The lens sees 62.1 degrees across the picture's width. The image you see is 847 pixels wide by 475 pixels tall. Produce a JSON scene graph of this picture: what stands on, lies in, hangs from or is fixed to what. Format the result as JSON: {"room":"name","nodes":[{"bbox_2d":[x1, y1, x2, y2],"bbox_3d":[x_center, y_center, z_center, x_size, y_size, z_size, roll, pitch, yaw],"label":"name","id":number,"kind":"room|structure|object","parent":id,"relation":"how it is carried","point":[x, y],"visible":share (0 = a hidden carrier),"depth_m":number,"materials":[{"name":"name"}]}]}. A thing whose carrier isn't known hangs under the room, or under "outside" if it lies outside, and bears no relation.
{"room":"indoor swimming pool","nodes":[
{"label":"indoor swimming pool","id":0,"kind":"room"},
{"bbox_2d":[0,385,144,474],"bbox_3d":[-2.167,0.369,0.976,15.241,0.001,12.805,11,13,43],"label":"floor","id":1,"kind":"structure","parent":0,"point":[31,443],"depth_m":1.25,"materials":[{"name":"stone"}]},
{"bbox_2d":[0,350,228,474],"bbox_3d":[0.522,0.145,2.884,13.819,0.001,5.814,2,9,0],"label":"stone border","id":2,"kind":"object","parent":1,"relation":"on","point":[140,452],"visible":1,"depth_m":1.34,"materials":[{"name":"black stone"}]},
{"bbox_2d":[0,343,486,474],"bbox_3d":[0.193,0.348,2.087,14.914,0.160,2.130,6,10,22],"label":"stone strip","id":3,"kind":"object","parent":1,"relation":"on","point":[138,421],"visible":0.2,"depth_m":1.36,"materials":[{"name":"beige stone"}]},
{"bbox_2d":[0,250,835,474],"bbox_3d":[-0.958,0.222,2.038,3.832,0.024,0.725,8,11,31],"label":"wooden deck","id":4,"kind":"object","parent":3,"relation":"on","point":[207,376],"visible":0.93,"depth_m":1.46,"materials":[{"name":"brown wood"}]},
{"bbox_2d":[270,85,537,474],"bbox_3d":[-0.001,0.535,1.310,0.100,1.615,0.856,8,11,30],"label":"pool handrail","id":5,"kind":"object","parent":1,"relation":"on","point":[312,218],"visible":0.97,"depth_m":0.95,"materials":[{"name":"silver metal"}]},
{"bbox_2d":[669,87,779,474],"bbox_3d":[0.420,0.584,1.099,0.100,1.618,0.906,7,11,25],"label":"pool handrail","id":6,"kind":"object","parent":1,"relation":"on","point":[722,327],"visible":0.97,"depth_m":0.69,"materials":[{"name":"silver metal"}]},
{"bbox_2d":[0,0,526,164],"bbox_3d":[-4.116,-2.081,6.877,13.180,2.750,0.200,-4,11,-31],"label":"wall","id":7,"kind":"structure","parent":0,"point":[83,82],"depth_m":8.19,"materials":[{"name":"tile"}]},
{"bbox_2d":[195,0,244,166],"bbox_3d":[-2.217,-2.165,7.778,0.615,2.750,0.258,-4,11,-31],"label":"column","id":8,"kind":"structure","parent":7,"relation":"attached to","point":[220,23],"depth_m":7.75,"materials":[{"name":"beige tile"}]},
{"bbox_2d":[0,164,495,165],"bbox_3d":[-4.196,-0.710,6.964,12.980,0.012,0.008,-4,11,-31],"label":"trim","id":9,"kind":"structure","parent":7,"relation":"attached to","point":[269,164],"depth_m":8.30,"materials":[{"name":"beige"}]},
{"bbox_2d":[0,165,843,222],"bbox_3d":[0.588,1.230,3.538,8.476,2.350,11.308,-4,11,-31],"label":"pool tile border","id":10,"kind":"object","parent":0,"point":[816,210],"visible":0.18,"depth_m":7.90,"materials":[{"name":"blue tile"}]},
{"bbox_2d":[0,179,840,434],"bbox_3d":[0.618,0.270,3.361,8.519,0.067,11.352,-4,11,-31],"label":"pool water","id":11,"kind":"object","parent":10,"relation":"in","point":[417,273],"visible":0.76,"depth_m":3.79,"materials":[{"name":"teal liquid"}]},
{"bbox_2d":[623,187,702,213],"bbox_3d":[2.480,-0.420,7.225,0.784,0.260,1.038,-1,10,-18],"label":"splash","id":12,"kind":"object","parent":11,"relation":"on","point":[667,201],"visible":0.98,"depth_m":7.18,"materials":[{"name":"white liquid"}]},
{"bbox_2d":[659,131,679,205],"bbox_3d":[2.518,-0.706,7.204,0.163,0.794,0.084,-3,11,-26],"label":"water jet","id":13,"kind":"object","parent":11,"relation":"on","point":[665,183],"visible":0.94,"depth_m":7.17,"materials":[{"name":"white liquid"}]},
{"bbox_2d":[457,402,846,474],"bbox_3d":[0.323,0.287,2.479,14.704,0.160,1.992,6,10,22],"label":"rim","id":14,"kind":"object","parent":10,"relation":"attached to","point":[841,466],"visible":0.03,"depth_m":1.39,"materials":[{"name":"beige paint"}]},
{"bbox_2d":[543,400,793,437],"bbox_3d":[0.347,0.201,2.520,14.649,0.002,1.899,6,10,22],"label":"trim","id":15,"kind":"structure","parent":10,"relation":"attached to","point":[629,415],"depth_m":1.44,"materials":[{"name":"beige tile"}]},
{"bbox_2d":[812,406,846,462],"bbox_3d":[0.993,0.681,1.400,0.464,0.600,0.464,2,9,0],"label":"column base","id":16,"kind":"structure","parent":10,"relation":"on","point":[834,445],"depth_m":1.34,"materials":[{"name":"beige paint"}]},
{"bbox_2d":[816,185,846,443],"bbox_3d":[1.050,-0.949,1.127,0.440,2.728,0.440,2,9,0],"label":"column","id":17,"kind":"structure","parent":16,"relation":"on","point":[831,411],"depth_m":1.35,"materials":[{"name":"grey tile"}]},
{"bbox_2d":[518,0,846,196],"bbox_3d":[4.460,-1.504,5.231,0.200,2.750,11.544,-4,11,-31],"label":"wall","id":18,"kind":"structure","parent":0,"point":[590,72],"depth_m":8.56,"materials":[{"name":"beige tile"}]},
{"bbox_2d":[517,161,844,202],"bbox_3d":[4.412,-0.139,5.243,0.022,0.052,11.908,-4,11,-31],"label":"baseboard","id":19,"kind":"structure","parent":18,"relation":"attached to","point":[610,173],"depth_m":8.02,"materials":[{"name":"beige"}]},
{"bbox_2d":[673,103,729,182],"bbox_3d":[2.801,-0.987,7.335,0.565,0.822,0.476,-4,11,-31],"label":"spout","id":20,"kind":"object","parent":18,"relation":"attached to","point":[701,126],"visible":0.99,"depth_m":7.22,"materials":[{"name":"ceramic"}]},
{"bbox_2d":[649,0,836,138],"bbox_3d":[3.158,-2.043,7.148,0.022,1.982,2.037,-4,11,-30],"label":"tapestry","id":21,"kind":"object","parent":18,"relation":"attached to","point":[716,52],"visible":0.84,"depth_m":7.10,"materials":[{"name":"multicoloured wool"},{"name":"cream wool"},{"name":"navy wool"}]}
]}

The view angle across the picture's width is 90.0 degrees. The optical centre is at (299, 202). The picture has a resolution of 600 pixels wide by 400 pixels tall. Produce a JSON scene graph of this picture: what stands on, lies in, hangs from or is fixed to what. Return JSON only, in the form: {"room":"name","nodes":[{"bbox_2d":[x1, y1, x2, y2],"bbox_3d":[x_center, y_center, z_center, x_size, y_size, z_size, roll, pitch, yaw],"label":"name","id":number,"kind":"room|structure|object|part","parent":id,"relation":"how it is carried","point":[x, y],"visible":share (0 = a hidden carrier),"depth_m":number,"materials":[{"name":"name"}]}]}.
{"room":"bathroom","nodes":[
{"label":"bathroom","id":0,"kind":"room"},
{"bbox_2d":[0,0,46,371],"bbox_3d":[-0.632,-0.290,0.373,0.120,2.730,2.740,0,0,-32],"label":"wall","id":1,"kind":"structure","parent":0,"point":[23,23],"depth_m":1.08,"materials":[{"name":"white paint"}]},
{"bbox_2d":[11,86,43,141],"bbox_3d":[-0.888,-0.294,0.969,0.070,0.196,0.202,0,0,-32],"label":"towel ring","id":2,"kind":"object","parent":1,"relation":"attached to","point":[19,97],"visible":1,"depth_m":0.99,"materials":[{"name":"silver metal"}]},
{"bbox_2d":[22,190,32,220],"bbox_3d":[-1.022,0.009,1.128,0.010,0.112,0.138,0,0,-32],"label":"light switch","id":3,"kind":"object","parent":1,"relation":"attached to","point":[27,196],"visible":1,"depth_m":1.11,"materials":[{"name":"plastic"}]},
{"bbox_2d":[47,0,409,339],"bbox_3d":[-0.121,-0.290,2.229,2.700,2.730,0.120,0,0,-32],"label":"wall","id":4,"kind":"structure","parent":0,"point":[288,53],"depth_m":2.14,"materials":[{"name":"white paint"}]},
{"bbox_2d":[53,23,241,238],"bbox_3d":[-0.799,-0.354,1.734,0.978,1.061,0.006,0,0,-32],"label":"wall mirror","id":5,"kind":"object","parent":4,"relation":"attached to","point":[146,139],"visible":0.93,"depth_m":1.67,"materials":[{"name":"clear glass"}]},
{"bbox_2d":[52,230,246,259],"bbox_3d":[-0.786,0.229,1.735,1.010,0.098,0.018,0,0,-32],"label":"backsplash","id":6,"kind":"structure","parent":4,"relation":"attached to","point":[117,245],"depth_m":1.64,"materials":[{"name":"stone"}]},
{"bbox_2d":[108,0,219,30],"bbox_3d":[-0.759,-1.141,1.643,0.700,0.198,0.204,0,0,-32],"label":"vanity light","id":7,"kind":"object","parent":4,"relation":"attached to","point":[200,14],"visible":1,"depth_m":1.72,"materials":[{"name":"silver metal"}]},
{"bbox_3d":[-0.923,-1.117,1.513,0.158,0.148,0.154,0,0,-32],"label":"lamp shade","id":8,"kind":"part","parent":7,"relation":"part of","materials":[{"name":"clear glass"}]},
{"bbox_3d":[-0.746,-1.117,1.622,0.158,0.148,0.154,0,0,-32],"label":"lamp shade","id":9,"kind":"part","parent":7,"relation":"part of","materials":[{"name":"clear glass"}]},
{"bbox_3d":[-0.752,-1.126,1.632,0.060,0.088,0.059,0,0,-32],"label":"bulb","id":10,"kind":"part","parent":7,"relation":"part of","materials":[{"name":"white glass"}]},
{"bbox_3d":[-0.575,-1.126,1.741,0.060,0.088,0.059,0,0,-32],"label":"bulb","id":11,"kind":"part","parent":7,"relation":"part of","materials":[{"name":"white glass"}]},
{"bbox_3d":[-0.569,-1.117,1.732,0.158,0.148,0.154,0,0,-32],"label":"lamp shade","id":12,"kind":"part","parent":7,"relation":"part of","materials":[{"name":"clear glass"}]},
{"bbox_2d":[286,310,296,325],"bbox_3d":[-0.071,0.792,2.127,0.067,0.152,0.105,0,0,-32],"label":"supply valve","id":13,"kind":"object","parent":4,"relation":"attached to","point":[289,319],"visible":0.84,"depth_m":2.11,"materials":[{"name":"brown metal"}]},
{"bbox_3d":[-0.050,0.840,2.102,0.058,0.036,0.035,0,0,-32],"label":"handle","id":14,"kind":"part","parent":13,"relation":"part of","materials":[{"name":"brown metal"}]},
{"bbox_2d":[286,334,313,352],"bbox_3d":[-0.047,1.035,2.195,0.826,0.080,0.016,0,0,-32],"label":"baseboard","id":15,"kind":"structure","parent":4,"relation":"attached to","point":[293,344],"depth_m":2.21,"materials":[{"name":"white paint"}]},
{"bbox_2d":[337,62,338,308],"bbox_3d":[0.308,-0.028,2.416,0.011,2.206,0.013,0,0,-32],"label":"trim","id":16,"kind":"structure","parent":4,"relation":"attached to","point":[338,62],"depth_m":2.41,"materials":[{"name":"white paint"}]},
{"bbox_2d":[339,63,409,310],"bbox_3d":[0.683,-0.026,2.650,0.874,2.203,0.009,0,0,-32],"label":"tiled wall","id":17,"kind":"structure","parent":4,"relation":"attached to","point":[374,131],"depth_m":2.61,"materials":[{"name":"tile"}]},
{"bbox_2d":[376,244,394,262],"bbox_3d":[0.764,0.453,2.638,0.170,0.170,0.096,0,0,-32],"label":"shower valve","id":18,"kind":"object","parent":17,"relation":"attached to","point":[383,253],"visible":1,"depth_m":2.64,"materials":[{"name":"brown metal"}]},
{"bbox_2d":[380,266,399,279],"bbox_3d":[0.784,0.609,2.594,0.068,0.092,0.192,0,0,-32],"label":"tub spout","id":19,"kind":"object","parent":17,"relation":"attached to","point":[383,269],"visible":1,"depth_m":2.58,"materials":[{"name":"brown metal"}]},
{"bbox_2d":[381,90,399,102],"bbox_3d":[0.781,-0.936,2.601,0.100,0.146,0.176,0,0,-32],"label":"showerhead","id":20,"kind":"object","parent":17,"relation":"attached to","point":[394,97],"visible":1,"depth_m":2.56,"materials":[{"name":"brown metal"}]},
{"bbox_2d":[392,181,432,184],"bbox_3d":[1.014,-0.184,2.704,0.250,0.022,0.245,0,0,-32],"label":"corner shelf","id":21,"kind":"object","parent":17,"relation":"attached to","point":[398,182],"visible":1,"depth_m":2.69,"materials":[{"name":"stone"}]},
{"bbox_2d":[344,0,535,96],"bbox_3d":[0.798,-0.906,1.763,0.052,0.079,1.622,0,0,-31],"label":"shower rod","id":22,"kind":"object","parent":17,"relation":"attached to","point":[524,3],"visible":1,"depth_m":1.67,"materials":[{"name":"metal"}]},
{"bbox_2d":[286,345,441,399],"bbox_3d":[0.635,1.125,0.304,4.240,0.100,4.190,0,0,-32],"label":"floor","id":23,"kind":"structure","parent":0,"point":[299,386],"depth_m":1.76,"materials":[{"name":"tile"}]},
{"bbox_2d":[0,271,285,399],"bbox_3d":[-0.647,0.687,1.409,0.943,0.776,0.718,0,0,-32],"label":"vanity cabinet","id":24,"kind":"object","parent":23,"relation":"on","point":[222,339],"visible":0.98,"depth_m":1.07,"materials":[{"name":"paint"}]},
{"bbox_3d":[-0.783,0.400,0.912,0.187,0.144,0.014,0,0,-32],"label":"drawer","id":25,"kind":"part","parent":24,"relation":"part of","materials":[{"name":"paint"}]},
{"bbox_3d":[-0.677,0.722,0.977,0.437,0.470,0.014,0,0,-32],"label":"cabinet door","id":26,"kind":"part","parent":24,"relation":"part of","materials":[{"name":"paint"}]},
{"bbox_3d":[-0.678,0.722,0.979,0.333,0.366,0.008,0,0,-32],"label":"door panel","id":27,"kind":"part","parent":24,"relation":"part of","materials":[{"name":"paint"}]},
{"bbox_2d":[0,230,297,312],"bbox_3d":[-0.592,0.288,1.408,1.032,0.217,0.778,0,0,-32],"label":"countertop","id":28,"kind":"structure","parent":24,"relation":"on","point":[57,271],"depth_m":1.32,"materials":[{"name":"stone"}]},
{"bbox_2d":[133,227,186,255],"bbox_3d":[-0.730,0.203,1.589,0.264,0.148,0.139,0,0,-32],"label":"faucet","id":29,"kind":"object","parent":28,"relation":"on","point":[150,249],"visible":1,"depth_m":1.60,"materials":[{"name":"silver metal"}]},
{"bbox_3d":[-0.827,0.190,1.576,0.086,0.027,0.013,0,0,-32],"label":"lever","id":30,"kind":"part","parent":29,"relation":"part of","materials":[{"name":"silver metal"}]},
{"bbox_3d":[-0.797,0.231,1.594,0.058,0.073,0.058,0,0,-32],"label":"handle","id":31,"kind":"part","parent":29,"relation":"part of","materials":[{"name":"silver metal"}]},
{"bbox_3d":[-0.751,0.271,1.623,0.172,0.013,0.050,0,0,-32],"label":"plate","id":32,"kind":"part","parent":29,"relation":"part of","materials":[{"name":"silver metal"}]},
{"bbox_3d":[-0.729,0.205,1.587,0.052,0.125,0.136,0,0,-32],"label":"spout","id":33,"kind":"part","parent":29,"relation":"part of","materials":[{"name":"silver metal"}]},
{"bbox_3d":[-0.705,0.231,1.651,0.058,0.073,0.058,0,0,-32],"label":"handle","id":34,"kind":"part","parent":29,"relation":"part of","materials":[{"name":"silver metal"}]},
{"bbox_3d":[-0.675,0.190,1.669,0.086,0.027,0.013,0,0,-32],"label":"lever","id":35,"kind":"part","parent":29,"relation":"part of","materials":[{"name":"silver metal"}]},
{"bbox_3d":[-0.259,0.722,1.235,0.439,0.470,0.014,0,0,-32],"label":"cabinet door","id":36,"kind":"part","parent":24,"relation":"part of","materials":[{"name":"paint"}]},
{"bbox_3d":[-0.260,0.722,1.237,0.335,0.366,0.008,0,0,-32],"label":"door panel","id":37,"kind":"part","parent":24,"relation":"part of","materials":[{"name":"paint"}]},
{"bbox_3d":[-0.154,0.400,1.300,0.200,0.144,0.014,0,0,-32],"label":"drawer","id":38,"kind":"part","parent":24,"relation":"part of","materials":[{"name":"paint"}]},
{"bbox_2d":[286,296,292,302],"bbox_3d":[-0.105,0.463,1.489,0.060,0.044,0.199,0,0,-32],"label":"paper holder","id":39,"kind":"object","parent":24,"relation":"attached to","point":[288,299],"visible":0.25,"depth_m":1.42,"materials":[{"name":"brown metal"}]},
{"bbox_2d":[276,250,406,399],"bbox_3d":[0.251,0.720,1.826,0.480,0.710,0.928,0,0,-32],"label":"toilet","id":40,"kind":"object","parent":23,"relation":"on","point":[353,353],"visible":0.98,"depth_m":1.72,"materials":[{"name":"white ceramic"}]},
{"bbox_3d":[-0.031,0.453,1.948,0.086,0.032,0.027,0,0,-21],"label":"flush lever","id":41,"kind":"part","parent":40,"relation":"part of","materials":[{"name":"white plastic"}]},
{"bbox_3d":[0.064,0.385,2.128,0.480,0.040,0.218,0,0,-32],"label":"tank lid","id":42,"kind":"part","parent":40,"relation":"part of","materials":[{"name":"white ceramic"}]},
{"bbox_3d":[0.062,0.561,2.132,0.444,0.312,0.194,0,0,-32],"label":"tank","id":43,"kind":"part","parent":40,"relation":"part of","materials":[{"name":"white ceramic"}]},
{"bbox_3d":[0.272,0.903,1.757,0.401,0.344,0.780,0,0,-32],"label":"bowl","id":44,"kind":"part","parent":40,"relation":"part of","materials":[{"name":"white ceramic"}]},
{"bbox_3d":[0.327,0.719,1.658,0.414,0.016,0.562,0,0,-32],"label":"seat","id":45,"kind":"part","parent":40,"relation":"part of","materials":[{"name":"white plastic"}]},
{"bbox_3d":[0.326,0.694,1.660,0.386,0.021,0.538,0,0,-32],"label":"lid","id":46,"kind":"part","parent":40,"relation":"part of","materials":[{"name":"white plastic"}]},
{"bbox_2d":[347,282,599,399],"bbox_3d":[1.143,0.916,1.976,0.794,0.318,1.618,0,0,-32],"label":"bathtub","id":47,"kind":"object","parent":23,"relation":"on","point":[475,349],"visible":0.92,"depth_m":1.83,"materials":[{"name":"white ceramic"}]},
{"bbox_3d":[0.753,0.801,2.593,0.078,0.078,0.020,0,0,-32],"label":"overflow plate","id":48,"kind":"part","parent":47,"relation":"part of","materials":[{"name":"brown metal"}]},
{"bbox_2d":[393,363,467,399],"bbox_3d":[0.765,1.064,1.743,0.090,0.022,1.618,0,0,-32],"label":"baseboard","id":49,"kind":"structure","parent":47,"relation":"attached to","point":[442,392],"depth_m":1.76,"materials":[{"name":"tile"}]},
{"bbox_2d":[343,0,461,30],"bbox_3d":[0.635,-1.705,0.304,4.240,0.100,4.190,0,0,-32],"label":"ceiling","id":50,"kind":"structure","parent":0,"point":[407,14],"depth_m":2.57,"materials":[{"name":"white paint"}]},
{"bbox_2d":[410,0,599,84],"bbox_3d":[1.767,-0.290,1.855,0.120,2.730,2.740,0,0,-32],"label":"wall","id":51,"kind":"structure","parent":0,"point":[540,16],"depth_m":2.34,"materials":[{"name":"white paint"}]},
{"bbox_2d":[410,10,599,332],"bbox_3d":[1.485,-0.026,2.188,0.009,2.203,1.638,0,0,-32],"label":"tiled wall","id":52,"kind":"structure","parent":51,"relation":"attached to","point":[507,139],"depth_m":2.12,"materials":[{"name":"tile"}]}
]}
· · · · · · ·
The answer should be one number only: how many lines in the listing hold "bulb".

OUTPUT BELOW -
2